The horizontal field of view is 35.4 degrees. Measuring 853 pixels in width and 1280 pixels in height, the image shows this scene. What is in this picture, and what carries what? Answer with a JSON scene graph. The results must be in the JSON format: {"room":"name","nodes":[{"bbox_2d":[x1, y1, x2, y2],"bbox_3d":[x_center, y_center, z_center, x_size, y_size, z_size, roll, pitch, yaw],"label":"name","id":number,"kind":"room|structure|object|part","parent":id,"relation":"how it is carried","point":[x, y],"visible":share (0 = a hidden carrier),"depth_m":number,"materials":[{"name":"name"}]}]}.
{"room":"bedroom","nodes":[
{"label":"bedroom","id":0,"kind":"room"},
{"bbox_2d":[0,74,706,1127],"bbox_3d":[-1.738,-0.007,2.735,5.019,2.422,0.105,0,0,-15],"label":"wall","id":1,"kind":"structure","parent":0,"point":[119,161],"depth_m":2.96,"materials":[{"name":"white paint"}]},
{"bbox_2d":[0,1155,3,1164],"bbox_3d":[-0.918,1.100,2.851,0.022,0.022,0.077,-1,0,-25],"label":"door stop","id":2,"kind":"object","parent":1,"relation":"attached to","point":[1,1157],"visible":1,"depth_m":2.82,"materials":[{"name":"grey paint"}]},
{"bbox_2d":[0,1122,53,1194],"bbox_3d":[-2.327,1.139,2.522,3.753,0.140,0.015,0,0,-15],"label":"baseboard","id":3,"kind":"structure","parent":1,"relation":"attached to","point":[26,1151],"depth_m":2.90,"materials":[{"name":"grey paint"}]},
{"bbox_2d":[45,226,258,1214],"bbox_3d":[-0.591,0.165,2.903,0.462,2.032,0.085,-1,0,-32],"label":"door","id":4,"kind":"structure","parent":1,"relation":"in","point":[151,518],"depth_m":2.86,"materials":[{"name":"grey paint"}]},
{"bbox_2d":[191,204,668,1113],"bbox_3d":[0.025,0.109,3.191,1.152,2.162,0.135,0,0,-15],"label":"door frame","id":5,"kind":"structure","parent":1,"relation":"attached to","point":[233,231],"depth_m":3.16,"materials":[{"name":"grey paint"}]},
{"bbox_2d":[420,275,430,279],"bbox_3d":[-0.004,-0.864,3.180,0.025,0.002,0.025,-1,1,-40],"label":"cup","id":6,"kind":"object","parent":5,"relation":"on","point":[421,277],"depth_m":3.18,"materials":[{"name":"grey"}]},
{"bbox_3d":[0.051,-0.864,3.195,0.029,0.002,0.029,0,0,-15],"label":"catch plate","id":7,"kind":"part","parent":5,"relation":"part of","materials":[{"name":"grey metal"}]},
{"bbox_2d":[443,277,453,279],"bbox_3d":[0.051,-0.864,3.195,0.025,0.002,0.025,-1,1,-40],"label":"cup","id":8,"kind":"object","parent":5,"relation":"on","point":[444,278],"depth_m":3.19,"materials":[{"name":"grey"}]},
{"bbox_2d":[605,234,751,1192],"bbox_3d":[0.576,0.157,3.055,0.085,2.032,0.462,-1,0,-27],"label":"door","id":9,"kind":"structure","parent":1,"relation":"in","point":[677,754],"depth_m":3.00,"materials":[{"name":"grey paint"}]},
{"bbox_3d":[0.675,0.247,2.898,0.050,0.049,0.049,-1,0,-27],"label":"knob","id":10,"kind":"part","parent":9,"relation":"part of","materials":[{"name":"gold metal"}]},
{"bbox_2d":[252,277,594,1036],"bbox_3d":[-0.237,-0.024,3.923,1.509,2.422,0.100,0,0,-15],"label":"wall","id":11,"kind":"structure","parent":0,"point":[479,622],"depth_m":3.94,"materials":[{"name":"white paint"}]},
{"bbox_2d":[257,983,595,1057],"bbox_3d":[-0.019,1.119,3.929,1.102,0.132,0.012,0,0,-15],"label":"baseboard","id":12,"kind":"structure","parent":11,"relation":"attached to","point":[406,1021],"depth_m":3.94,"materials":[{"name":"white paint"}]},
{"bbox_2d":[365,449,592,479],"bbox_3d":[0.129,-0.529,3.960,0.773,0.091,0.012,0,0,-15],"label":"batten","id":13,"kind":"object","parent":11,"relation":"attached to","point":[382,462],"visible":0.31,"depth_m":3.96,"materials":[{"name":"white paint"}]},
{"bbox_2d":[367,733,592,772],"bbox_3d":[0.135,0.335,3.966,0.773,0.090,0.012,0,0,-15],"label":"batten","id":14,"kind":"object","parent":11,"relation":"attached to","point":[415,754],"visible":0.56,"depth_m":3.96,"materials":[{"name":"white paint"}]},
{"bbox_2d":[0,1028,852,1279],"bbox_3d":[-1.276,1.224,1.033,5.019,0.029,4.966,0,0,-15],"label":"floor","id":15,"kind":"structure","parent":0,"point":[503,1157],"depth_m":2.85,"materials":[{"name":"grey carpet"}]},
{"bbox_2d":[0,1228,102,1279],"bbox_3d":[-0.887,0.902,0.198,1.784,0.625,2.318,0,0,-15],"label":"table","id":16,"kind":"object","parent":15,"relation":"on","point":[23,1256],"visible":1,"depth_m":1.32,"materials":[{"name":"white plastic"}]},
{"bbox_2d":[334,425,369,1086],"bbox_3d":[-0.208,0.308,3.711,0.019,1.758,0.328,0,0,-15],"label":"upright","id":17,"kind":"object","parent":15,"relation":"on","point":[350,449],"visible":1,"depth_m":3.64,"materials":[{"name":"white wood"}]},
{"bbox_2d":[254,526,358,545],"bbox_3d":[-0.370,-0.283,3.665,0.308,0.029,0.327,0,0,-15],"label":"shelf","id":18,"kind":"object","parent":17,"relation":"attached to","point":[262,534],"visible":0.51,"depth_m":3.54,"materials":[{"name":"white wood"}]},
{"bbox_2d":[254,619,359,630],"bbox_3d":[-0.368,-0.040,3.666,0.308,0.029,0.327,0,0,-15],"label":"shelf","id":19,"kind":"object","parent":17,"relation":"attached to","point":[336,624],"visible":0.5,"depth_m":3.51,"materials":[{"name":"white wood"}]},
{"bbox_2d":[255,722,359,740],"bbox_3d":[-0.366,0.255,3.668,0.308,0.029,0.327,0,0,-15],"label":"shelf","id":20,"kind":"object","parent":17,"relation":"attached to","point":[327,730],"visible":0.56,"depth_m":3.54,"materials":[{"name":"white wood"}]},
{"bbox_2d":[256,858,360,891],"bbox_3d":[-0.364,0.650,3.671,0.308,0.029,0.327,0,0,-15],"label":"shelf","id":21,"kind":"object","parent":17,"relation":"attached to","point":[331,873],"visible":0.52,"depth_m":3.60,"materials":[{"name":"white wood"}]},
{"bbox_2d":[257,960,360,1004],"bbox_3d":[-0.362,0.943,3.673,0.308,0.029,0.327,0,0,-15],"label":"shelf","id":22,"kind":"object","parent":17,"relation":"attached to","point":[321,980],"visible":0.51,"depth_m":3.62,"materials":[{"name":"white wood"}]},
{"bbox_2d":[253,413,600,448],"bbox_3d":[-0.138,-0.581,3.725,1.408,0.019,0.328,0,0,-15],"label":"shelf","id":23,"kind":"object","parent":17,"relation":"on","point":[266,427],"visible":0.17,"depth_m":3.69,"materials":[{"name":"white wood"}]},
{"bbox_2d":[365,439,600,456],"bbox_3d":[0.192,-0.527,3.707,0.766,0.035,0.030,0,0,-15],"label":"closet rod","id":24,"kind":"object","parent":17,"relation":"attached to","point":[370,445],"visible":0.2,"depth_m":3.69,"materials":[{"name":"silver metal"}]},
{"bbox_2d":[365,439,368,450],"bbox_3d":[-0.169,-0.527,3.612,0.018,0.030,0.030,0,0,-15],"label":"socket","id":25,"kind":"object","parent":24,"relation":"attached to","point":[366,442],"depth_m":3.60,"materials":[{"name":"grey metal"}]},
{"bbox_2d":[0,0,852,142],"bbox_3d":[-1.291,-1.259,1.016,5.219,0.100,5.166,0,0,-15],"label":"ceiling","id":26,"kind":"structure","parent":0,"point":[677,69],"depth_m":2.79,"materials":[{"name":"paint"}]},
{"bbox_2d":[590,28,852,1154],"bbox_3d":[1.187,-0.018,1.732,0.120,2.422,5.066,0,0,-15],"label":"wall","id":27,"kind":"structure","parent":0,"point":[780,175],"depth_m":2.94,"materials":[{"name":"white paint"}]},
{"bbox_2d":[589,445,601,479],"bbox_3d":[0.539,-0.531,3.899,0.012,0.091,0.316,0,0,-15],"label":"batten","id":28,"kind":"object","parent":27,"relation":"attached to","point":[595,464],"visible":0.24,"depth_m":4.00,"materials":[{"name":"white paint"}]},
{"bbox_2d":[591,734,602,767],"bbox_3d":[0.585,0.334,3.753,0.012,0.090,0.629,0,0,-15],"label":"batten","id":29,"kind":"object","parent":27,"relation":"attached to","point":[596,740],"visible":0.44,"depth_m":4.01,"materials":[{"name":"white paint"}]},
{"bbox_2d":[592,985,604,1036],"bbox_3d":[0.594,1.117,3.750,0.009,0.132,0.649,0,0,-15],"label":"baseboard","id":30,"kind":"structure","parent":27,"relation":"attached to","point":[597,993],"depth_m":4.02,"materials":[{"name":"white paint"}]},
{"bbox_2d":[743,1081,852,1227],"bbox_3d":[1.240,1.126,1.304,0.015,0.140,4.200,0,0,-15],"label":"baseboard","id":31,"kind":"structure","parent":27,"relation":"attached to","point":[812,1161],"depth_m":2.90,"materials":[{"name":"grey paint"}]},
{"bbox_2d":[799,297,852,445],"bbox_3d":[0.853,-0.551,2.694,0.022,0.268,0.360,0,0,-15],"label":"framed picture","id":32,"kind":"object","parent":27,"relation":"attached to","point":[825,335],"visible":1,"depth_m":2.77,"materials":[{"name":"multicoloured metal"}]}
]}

### [Work to complete]
Which lines of the records contain the word "door"? Copy each of them.

### [Reply to the exercise]
{"bbox_2d":[0,1155,3,1164],"bbox_3d":[-0.918,1.100,2.851,0.022,0.022,0.077,-1,0,-25],"label":"door stop","id":2,"kind":"object","parent":1,"relation":"attached to","point":[1,1157],"visible":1,"depth_m":2.82,"materials":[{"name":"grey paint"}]},
{"bbox_2d":[45,226,258,1214],"bbox_3d":[-0.591,0.165,2.903,0.462,2.032,0.085,-1,0,-32],"label":"door","id":4,"kind":"structure","parent":1,"relation":"in","point":[151,518],"depth_m":2.86,"materials":[{"name":"grey paint"}]},
{"bbox_2d":[191,204,668,1113],"bbox_3d":[0.025,0.109,3.191,1.152,2.162,0.135,0,0,-15],"label":"door frame","id":5,"kind":"structure","parent":1,"relation":"attached to","point":[233,231],"depth_m":3.16,"materials":[{"name":"grey paint"}]},
{"bbox_2d":[605,234,751,1192],"bbox_3d":[0.576,0.157,3.055,0.085,2.032,0.462,-1,0,-27],"label":"door","id":9,"kind":"structure","parent":1,"relation":"in","point":[677,754],"depth_m":3.00,"materials":[{"name":"grey paint"}]},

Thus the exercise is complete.